Она пыталась еще появляться, подстерегала меня в гостях, у общих знакомых… И я шел у Нее на поводу, по слабости характера: попросту казалось неблагодарным обижать ту, которая, в конце концов, столько раз меня выручала из тоски и одиночества, была со мной в горькие минуты (мне еще не приходило в голову, что Она-то и делала их особенно горькими, насыщая своим едким, перехватывающим дыхание вкусом). Иногда Она доходила до прямого шантажа: ты не сможешь без меня, не сможешь! Я одна давала тебе это сладкое чувство гениальности, неповторимости, вспомни, как ты стоял со мной на балконе, смотрел на троллейбусы внизу, на окна напротив, на то, как фонтанчиком искр рассыпается внизу сигарета, и мир казался тебе полным милосердной, мягкой гармонии, и ты что-то такое даже сочинял, что оказывалось наутро полной дрянью… но какие были минуты! Да, говорил я, да, все было, но пойми, мы оба уже не те… Бред, кричала Она, время нереально! Не смей быть скучным стариком! Докажи себе и мне, что ты еще можешь! И я доказывал, и утреннее отчаяние перечеркивало всю вечернюю радость, а жена уходила спать в другую комнату. Примерно в это же время я брал интервью у Искандера, и он сказал мне то, о чем я позже прочитал в одной из его прозаических миниатюр: я, сказал он, тоже много пил в молодости, и даже в зрелости. Но похмелье вызывало такие муки совести, что я перешел на Баха. Вино Баха прошло более высокую возгонку, в нем совсем нет сивухи.

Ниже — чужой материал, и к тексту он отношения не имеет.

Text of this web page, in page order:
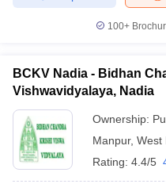
100+
BCKV Nadia - Bidhan
Vishwavidyalaya, Nadia
Ownership:
Manpur, West
Rating: 4.4/5
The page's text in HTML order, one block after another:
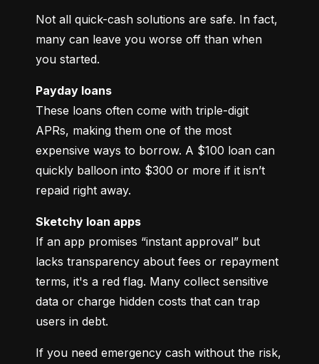
Not all quick-cash solutions are safe. In fact,
many can leave you worse off than when
you started.
Payday loans
These loans often come with triple-digit
APRs, making them one of the most
expensive ways to borrow. A $100 loan can
quickly balloon into $300 or more if it isn’t
repaid right away.
Sketchy loan apps
If an app promises “instant approval” but
lacks transparency about fees or repayment
terms, it's a red flag. Many collect sensitive
data or charge hidden costs that can trap
users in debt.
If you need emergency cash without the risk,
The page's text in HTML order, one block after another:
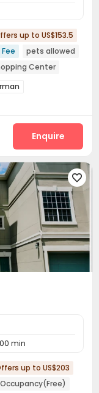
up to US$153.5
pets allowed
Center
Walk to school
Elevator
Trash Room
Room
Club House
Lounge
Enquire

min
up to US$203
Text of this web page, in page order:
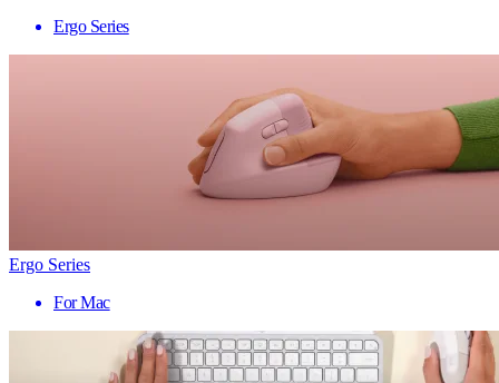
Ergo Series
Ergo Series
For Mac
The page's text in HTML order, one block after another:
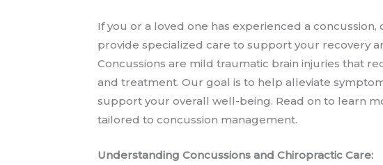
If you or a loved one has experienced a
provide specialized care to support your recovery
Concussions are mild traumatic brain injuries that
and treatment. Our goal is to help alleviate
support your overall well-being. Read on to learn
tailored to concussion management.
Understanding Concussions and Chiropractic Care:
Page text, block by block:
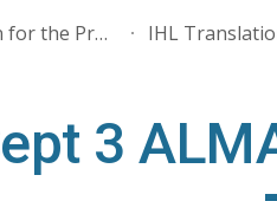
Skip to main content
ALMA - Association for the Promotion of International Humanitarian Law IHL
3
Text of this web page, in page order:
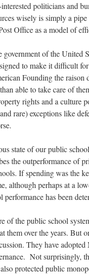
politicians and
wisely is simply a
Office as a model of
of the United
to make it difficult
Founding the raison
able to take care of
rights and a
rare) exceptions like
state of our public
the outperformance of
If spending was the
although perhaps at a
has been
of the public school
them over the years. But
They have
Not surprisingly,
protected public
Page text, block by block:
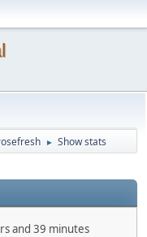
► Show stats
and 39 minutes
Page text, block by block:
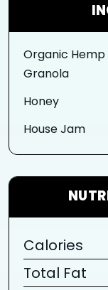
Organic Hemp
Granola
Honey
House Jam
Calories
Total Fat
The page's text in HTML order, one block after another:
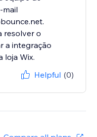
mail
resolver o
a integração
loja Wix.
Helpful (0)
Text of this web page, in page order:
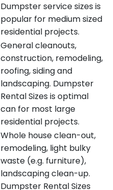
Dumpster service sizes is
popular for medium sized
residential projects.
General cleanouts,
construction, remodeling,
roofing, siding and
landscaping. Dumpster
Rental Sizes is optimal
can for most large
residential projects.
Whole house clean-out,
remodeling, light bulky
waste (e.g. furniture),
landscaping clean-up.
Dumpster Rental Sizes
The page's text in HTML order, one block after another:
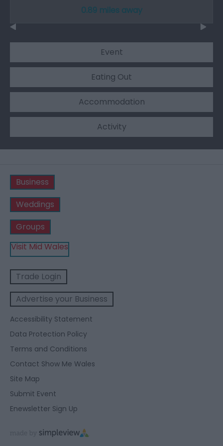
0.89 miles away
Event
Eating Out
Accommodation
Activity
Business
Weddings
Groups
Visit Mid Wales
Trade Login
Advertise your Business
Accessibility Statement
Data Protection Policy
Terms and Conditions
Contact Show Me Wales
Site Map
Submit Event
Enewsletter Sign Up
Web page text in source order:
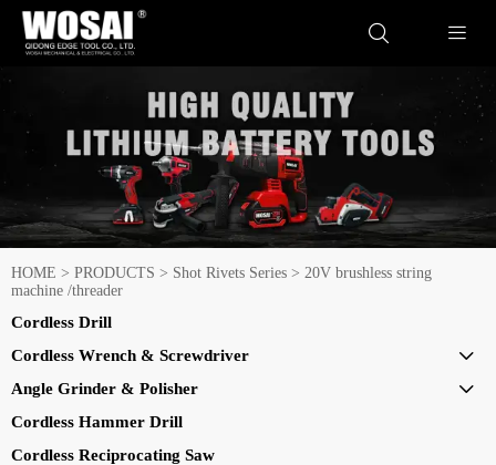
 
HOME > PRODUCTS > Shot Rivets Series > 20V brushless string
machine /threader
Cordless Drill
Cordless Wrench & Screwdriver

Angle Grinder & Polisher 
Cordless Hammer Drill
Cordless Reciprocating Saw
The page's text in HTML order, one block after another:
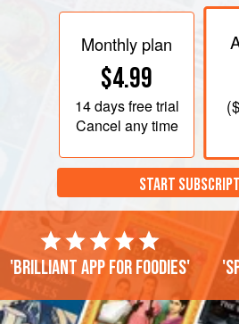
Monthly plan
$4.99
14 daysfree trial
Cancel any time
(
START
'Brilliant app for foodies'
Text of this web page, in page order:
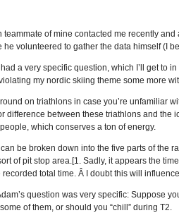
teammate of mine contacted me recently
he volunteered to gather the data himself (I
a very specific question, which I’ll get to
my nordic skiing theme some more
on triathlons in case you’re unfamiliar
difference between these triathlons and the
which conserves a ton of energy.
can be broken down into the five parts of the
of pit stop area.[1. Sadly, it appears the
total time. Â I doubt this will
question was very specific: Suppose
of them, or should you “chill” during T2.
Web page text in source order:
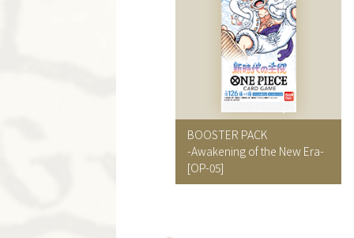
BOOSTER PACK
-Awakening of the New Era-
[OP-05]
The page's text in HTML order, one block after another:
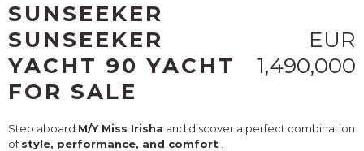
SUNSEEKER
SUNSEEKER
YACHT 90 YACHT
FOR SALE
EUR
1,490,000
Step aboard M/Y Miss Irisha and discover a perfect combination
ofstyle, performance, and comfort
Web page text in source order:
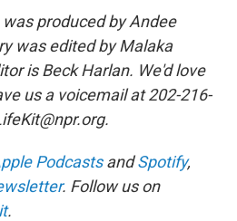
produced by Andee
was edited by Malaka
is Beck Harlan. We'd love
us a voicemail at 202-216-
PodcastsandSpotify,
. Follow us on
.
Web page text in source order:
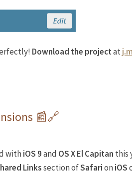
Download the projectat
📰🔗
withiOS 9and OS X El Capitan this
Linkssection ofSafarioniOS
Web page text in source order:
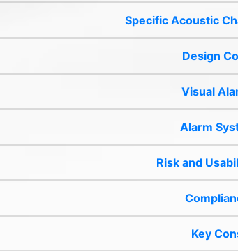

И я перешел не то чтобы на Баха, но на кино, на Шостаковича, на некоторых французских авторов-исполнителей, мало здесь известных, — в сочетании с определенными погодными условиями это действовало даже сильней, чем Она в молодости.
Не то чтобы я к Ней охладел теоретически: я понимаю, что здесь без Нее не выжить, что в таком жестоком мире, как русский, обязательно должна быть отдушина, позволяющая воспринимать его не таким, каков он есть. Я понимаю, что в стране, где решительно все направлено на унижение, на жажду детерминирования, где за тобой следит тысяча недоброжелательных глаз, потому что в отсутствие общей цели все только и делают, что самоутверждаются, — человеку нужны подпорки, костыли, и далеко не всегда он может выточить их из того, что у него под рукой. Жизнь вообще сурова, а в России у человека часто нет ни религиозных, ни идеологических утешений — именно здесь она такова, какова она есть. Не отвлечься, не увлечься коллективным созиданием, не пойти в кружок, вообще, не успокоиться созерцанием высокой и чистой человеческой природы, потому что у нас тут не очень верят в абстракции и не очень умеют верить вообще. Так мне кажется. Может быть, это компенсация святой и чистой веры, доступной немногим: большинство совершенно равнодушно к метафизике и холодно к окружающим. Нигде не чувствуешь себя настолько чужим всему человечеству — это особенно чувствуется в русском плацкартном вагоне, где почти невозможно поймать понимающий или просто доброжелательный взгляд. Поэтому в этих вагонах так много пьют. Пьют и в гостиницах, в командировках, в чужих городах, где никто тебе не рад, — вообще везде, где так тошно и страшно без понимающего собеседника. Она и есть такой понимающий собеседник, пусть не очень высокого разбора, пусть льстящий, поддакивающий, не сообщающий тебе ничего нового, — вроде проститутки в той же провинциальной гостинице, готовой тебя по-бабьи пожалеть (и потом так же просто ограбить). Она ничего не подскажет, не откроет, не создаст — но на короткое время сделает мир чуть более выносимым. Иногда к Ней приходится прибегать, как к последнему средству. Я только не люблю, когда Ее называют национальной идеей. Ибо тогда получается, что наша национальная идея — сначала сделать мир абсолютно невыносимым для жизни, а потом залить в себя вредное химическое вещество, чтобы оно хоть на секунду согрело тебя среди ледяной пустыни.
Сегодня я пытаюсь растапливать эту пустыню другими средствами. А когда это мне не удается, нахожу утешение в объятиях другой суровой подруги — мрачной, угрюмой, неразговорчивой Трезвости с прозрачными глазами и холодным носом. Не скажу, чтобы с ней мне было веселей. Но она по крайней мере не мешает писать, да и по утрам не так страшно слышать, как просыпаются первые троллейбусы.